If unity becomes operational reality, Namibia may finally unlock the efficiencies long promised in government reports. If not, the phrase will become another hollow slogan remembered only for its unfulfilled potential.

The real test begins now

The Eighth Administration has laid out a credible framework: discipline, unity, evidence, delivery, and ethical leadership.

But Namibia has heard compelling visions before. Good beginnings do not guarantee good endings.

The administration’s legacy will rest on whether intention becomes impact:

• Jobs must materialise.

• Basic services must improve across regions.

• Housing and land delivery must speed up.

• Corruption must be confronted without selective hesitation.

• A culture of performance must replace bureaucratic survivalism.

“Our takeaways from this gathering will definitely ignite our mindset as we proceed to the 2026 Cabinet for continuous improved service delivery to the Namibian people.

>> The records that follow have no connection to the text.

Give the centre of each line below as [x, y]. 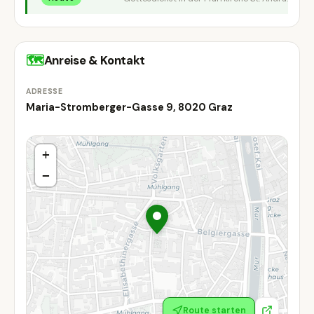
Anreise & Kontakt [94, 61]
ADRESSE [45, 92]
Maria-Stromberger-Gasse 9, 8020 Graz [129, 108]

The success of the 8th Administration depends on our ability to work together, to act decisively, and to deliver on the promises we, as the leaders, have made to the Namibian people through the SWAPO Party Election Manifesto and its Implementation Plan, which has been translated into NDP6.” The President said. 

If these aspirations turn into action, Namibia could enter a new era of democratic confidence, a governance renaissance built not on slogans but on results. If not, the retreat will join the long archive of missed moments.

For now, the nation remains watchful, hopeful enough to believe, alert enough to question, and determined enough to demand more.  

Disclaimer: The opinions expressed here do not necessarily reflect those of our employers or this newspaper but are solely our personal views as citizens and Pan-Africanists.